268 00:30:33.650 ⇒ 00:30:38.440 Demilade Agboola: That’s a bit of a tricky one, because things break down for different reasons.
269 00:30:39.250 ⇒ 00:30:40.310 Rhodes: That’s fair.
270 00:30:40.440 ⇒ 00:30:50.549 Demilade Agboola: But I do feel like one of the most common themes that will always help and can prevent a lot of breakdowns is clear, proper communication.
271 00:30:50.840 ⇒ 00:30:56.769 Demilade Agboola: So being able to communicate, like, whatever issue… whenever issues are coming up, being able to…
272 00:30:56.930 ⇒ 00:31:03.560 Demilade Agboola: Communicate, like, change in deadlines, being able to communicate, like, change in scope, being able to communicate, like.
273 00:31:04.710 ⇒ 00:31:05.949 Demilade Agboola: Just…
274 00:31:06.860 ⇒ 00:31:15.390 Demilade Agboola: what the difficulties are, very important in, like, consulting, because, I mean, ultimately, clients are never really immersed into everything.
275 00:31:15.630 ⇒ 00:31:24.750 Demilade Agboola: And so sometimes, when they feel like things are going sideways, they really aren’t, but because we’ve not communicated and been in front of the clients, it’d be like, hey.
276 00:31:26.330 ⇒ 00:31:42.560 Demilade Agboola: This… this is not… this is delayed by a week because, you know, we need access to this. This is delayed by two weeks because, we had the assumption that this was the scope of things, but it’s actually worse than what we thought it was prior to, like, scoping.
277 00:31:42.680 ⇒ 00:31:51.109 Demilade Agboola: I’ve only seen situations where, like, clients were upset that a dashboard looked tardy, like, it just looked all over the place.
278 00:31:51.710 ⇒ 00:31:52.850 Demilade Agboola: But…
279 00:31:52.980 ⇒ 00:32:06.099 Demilade Agboola: it was a dashboard that was in development. So, like, just literally just putting it in a development folder would have made the client know that this isn’t ready, this isn’t necessary for my view yet,
280 00:32:06.430 ⇒ 00:32:18.049 Demilade Agboola: And, yeah, just that kind of thing. When you are able to have a spirit of communication, that translates into things like documentation, that translates into things like
281 00:32:19.250 ⇒ 00:32:20.160 Rhodes: Claire.

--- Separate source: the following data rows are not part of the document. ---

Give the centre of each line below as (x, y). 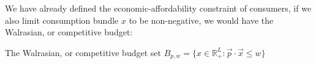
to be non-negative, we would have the (201, 20)
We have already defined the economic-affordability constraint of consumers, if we (158, 8)
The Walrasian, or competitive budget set (83, 52)
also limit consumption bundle (62, 20)
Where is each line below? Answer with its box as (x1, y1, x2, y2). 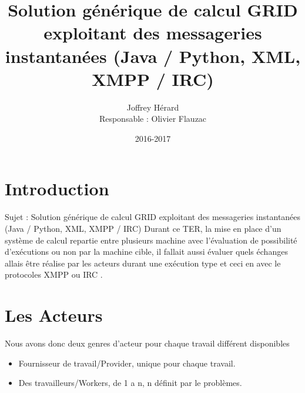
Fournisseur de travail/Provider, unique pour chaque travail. (18, 357, 236, 369)
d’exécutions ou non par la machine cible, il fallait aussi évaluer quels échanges (5, 245, 288, 258)
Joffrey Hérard (126, 101, 179, 113)
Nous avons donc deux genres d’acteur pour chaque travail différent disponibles (5, 337, 290, 349)
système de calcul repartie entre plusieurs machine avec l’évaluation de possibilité (5, 234, 297, 246)
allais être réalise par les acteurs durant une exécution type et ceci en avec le (5, 257, 281, 269)
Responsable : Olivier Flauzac (99, 112, 207, 125)
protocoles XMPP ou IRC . (5, 268, 103, 281)
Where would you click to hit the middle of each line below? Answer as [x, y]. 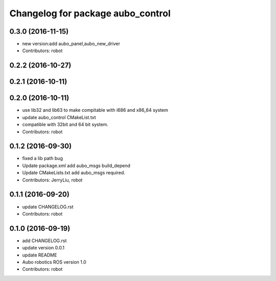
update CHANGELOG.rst [48, 206]
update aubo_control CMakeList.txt [59, 117]
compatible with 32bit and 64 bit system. [65, 125]
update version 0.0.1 [43, 248]
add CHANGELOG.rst [44, 241]
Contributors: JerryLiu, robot [52, 180]
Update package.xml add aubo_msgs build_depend [76, 166]
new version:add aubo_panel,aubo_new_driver [71, 44]
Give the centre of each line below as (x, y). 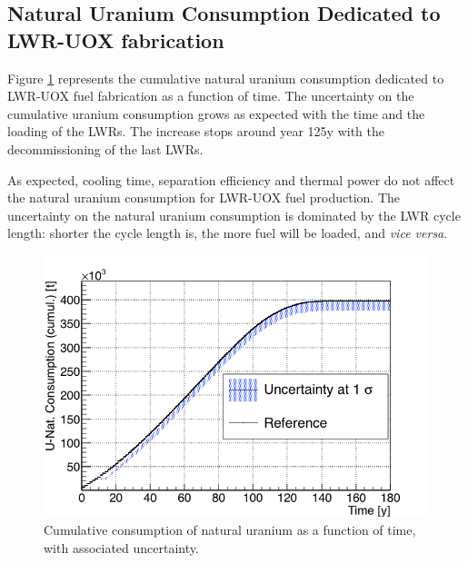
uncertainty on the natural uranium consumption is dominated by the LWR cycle (234, 215)
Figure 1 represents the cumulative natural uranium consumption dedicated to (226, 78)
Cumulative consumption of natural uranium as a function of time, (230, 530)
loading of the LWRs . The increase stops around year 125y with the (196, 131)
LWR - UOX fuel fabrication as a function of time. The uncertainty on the (211, 96)
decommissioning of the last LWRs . (105, 148)
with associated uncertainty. (121, 547)
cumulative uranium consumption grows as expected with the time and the (216, 113)
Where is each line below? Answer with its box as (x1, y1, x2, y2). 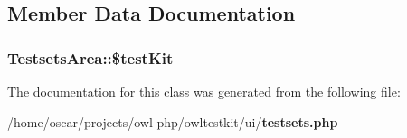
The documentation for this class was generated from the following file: (7, 82, 401, 100)
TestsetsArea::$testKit (7, 46, 174, 69)
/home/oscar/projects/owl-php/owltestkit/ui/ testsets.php (7, 112, 338, 131)
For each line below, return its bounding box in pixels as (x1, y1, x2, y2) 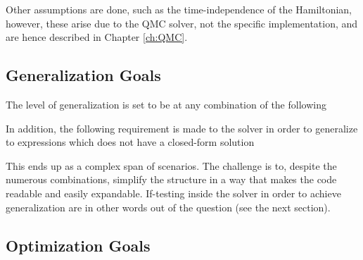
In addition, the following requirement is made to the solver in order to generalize (6, 120, 358, 135)
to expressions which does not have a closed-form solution (6, 135, 255, 149)
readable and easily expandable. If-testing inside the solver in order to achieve (6, 185, 341, 200)
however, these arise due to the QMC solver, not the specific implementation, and (6, 16, 358, 30)
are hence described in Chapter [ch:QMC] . (6, 30, 188, 44)
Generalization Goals (6, 64, 161, 86)
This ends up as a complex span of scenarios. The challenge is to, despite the (6, 158, 337, 173)
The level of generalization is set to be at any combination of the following (6, 97, 326, 111)
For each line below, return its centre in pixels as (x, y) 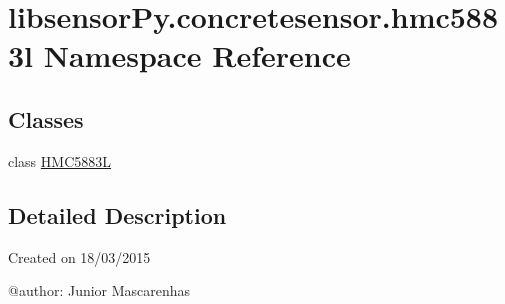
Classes (46, 118)
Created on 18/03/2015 (79, 256)
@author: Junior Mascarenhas (99, 290)
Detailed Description (117, 214)
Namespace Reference (197, 55)
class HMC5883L (60, 160)

282 00:32:20.160 ⇒ 00:32:30.230 Demilade Agboola: end-of-day reports, or just clear end-of-week reports, and just being in front of the client. I feel like that makes a huge difference, because for the most part, we do know what to do for the most part.
283 00:32:30.230 ⇒ 00:32:30.590 Rhodes: Pharmacy.

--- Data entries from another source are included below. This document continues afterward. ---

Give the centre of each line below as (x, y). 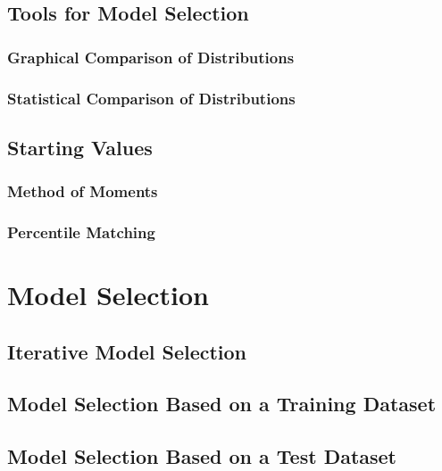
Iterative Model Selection (127, 351)
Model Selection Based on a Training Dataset (222, 404)
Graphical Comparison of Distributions (151, 57)
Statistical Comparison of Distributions (151, 98)
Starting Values (80, 147)
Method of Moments (83, 191)
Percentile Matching (81, 232)
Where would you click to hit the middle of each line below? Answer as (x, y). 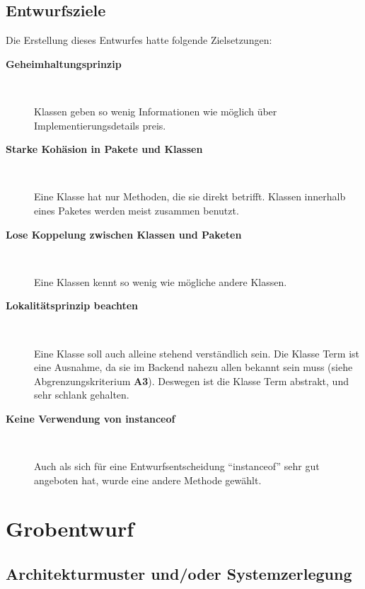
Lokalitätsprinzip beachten (72, 305)
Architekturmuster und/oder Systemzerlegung (179, 574)
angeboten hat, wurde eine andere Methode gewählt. (148, 480)
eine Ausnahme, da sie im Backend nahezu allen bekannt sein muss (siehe (193, 367)
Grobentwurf (70, 528)
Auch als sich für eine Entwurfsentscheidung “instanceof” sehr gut (177, 466)
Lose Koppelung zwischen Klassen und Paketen (124, 234)
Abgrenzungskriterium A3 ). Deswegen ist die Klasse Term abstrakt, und (191, 381)
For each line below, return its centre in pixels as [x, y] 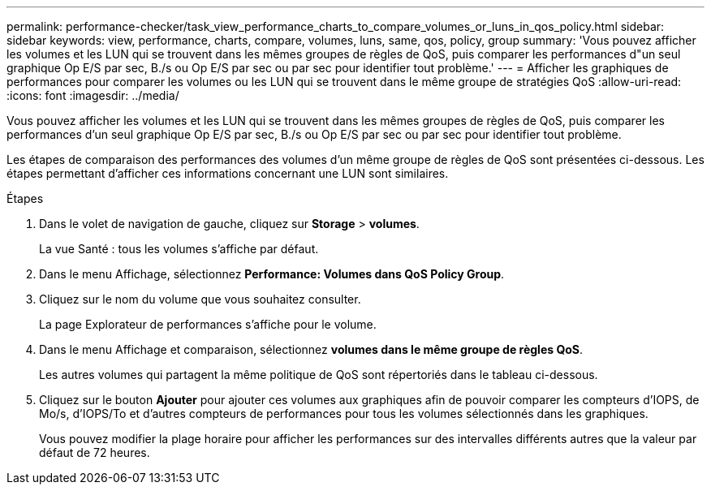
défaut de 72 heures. [95, 452]
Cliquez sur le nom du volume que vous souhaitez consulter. [200, 299]
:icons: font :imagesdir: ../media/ [93, 95]
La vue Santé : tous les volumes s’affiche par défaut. [179, 249]
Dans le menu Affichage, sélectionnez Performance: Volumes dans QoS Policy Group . [272, 274]
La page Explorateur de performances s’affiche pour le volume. [208, 324]
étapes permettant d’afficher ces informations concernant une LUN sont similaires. [228, 173]
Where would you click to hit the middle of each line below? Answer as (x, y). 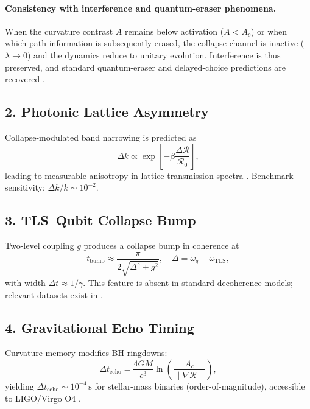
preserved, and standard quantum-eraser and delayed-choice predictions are (146, 67)
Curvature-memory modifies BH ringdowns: (86, 353)
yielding (19, 386)
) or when (269, 31)
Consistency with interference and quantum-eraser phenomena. (141, 8)
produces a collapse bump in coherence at (161, 245)
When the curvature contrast (59, 31)
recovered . (25, 79)
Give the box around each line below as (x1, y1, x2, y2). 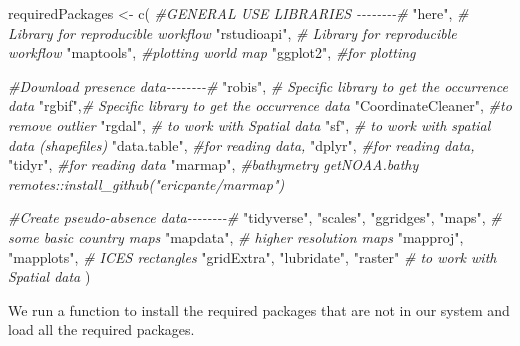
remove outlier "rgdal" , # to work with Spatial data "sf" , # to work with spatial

284 00:32:30.590 ⇒ 00:32:32.070 Demilade Agboola: are, like, competent.
285 00:32:32.190 ⇒ 00:32:37.710 Demilade Agboola: But being able to show that competence is, you know, the very important part.
286 00:32:39.510 ⇒ 00:32:40.530 Rhodes: Yep, awesome.
287 00:32:41.200 ⇒ 00:32:48.660 Rhodes: Yeah, well, in the interest of time, I’ll hold my questions there, but, really enjoyed the conversation.
288 00:32:48.660 ⇒ 00:32:55.220 Demilade Agboola: Oh, I did, I did as well. I will definitely give my feedback to Kayla, and I’m sure she’ll be in touch with you soon.
289 00:32:55.660 ⇒ 00:32:57.649 Rhodes: Awesome. Have a good rest of your day.
290 00:32:57.650 ⇒ 00:32:59.060 Demilade Agboola: You too, bye.